The problem seems to be coming from cudaDeviceSynchronize() when NBLOCKS > 32. Why is this happening?

2
Hi BenC, could you post a complete repro case ? Also, what GPU are you running this on and what are the CUDA driver and toolkit versions?Vyas
Hi Vyas, normally the minimal code I provided is enough to reproduce the problem. What information are you missing? I have a Geforce GT 650M, CUDA 5.0, CC 3.0 and drivers 304.64.BenC
Hi BenC, could you post the entire host code as well as the device code, and the exact build line you used. It makes it much easier to reproduce the problem.Vyas
@marina.k : NTHREADS is the number of threads per block, here it was 32.BenC
@Vyas: I updated my post, and I found that this is actually caused by cudaDeviceSynchronize() for a certain number of blocks.BenC

2 Answers

2
votes

For starters, the cudaDeviceSynchronize() isn't the cause; your kernel is the cause, but it's an asynchronous call, so the error is caught on your call to cudaDeviceSynchronize().
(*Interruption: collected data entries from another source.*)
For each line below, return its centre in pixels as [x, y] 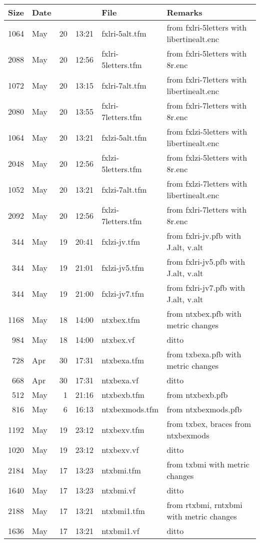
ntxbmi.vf [118, 490]
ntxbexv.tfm [123, 429]
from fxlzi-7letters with [207, 183]
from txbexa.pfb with [204, 354]
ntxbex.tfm [121, 319]
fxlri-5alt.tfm [124, 33]
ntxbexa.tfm [123, 360]
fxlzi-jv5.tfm [123, 267]
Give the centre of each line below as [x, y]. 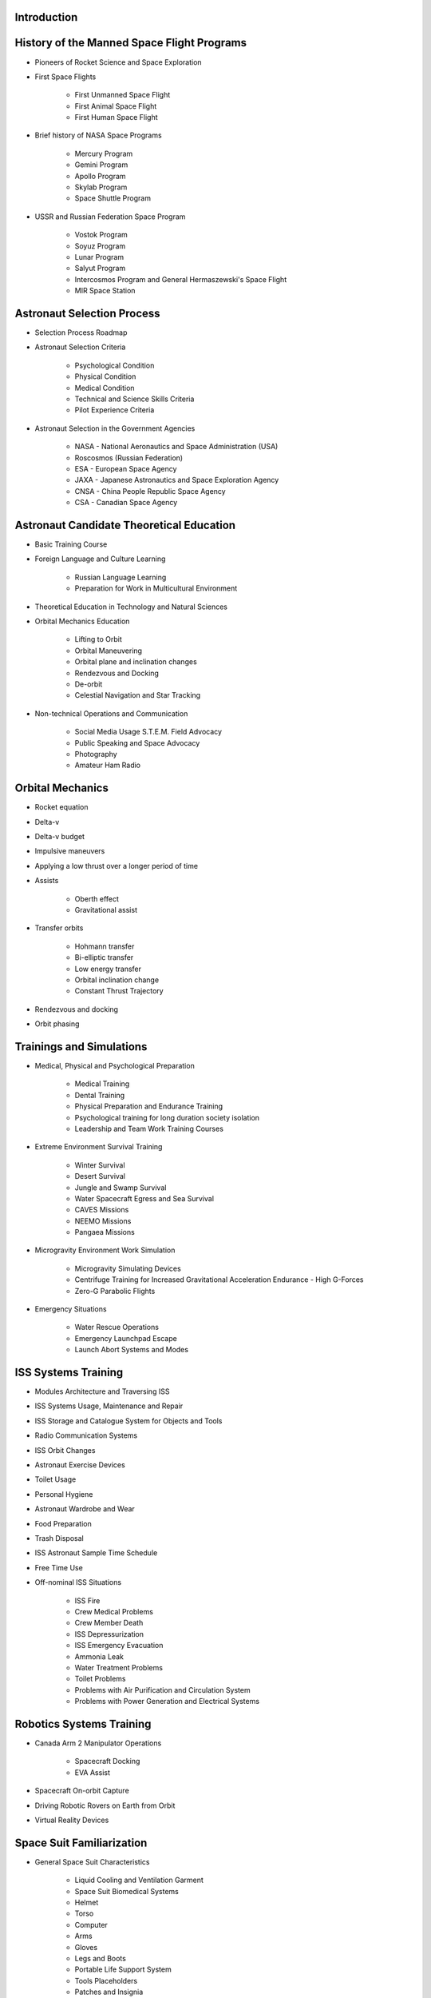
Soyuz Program [100, 246]
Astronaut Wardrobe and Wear [85, 1509]
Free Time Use [59, 1567]
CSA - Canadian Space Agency [126, 503]
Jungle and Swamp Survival [121, 1188]
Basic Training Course [71, 544]
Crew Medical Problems [114, 1611]
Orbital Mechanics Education [82, 621]
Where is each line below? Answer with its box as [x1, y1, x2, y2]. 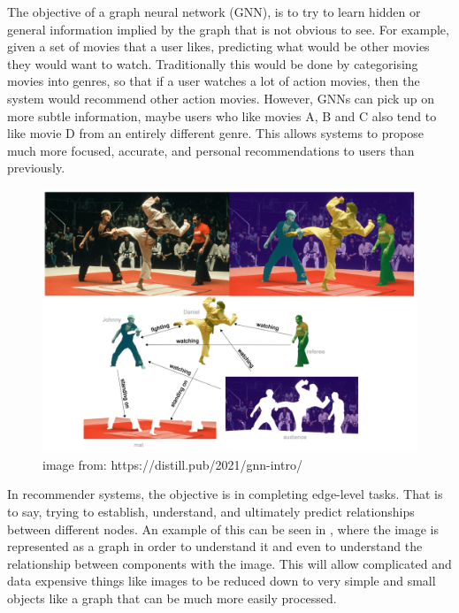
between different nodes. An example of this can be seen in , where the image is [7, 519, 439, 538]
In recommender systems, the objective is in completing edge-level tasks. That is [7, 485, 443, 503]
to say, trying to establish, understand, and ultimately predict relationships [7, 502, 415, 521]
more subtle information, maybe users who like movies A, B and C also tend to [7, 106, 437, 125]
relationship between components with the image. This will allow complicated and [7, 554, 452, 572]
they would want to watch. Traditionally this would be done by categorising [7, 54, 418, 73]
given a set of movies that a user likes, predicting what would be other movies [7, 37, 430, 56]
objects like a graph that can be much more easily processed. [7, 588, 337, 607]
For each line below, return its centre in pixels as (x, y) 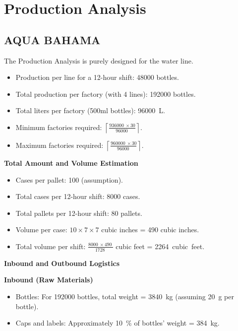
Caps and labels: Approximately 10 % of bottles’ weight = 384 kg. (118, 323)
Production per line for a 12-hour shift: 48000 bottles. (97, 77)
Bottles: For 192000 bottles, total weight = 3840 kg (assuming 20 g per (125, 296)
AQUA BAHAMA (52, 39)
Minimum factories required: (59, 127)
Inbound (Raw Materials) (49, 280)
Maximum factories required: (59, 145)
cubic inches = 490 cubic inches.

As for kernel, your shared memory is of size SIZE_X*SIZE_Y*NTHREADS (which in the example translates to 512 elements per block). In your nested loops you index into it using [i*blockDim.x*SIZE_Y + j*blockDim.x + threadIdx.x] -- this is where your problem is.

To be more specific, your i and j values will range from [0, 4), your threadIdx.x from [0, 32), and your SIZE_{X | Y} values are 4. When blockDim.x is 64, your maximum index used in the loop will be 991 (from 3*64*4 + 3*64 + 31). When your blockDim.x is 32, your maximum index will be 511.
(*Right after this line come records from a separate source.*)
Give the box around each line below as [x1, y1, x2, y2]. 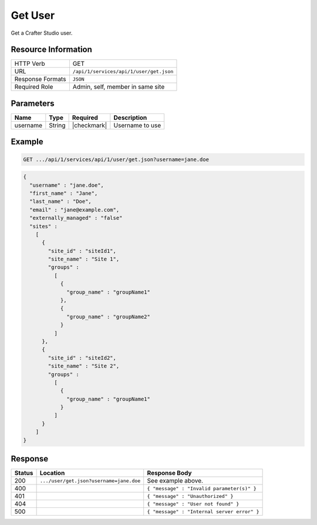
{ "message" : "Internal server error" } [147, 509, 259, 514]
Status [14, 469, 33, 477]
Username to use [113, 121, 161, 129]
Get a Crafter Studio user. [11, 29, 73, 36]
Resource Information [11, 45, 92, 55]
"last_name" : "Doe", [29, 198, 92, 205]
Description [113, 113, 147, 122]
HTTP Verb [14, 59, 45, 68]
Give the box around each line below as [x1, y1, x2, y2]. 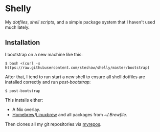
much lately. [5, 24, 30, 30]
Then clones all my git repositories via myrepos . [5, 121, 102, 127]
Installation [5, 39, 40, 47]
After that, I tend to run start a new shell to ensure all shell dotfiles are [5, 74, 145, 80]
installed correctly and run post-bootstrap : [5, 79, 91, 85]
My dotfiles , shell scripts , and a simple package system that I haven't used [5, 19, 156, 25]
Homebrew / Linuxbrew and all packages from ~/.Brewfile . [12, 111, 128, 117]
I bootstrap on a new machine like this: [5, 51, 83, 57]
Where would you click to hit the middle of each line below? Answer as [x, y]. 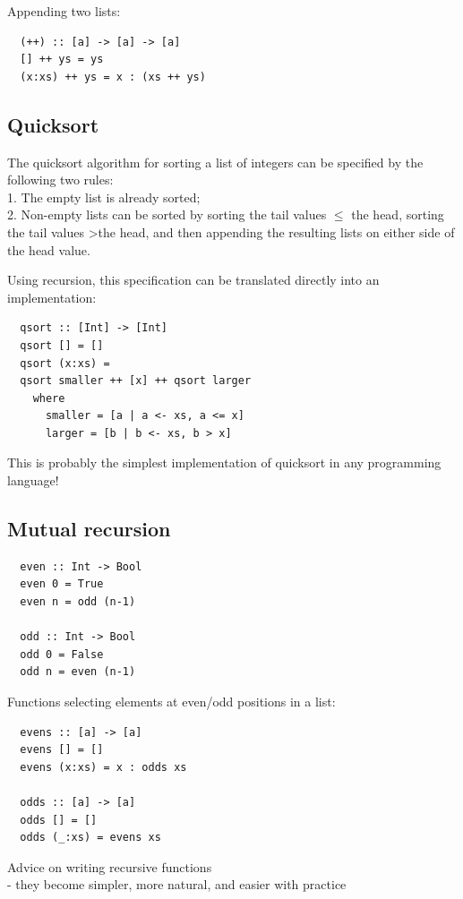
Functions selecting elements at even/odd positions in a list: [171, 702]
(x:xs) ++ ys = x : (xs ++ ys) [113, 77]
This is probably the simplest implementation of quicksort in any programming [224, 462]
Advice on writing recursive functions [110, 866]
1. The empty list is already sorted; [104, 197]
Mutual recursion [89, 529]
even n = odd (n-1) [78, 602]
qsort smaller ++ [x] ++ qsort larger [136, 381]

Based on your code, you should get errors whenever your NBLOCKS exceeds your NTHREADS

NOTE: I originally posted this to https://devtalk.nvidia.com/default/topic/527292/cuda-programming-and-performance/cuda-racecheck-shared-memory-array-and-cudadevicesynchronize-/

-1
votes

This was apparently a bug in NVIDIA drivers for Linux. The bug disappeared after the 313.18 release.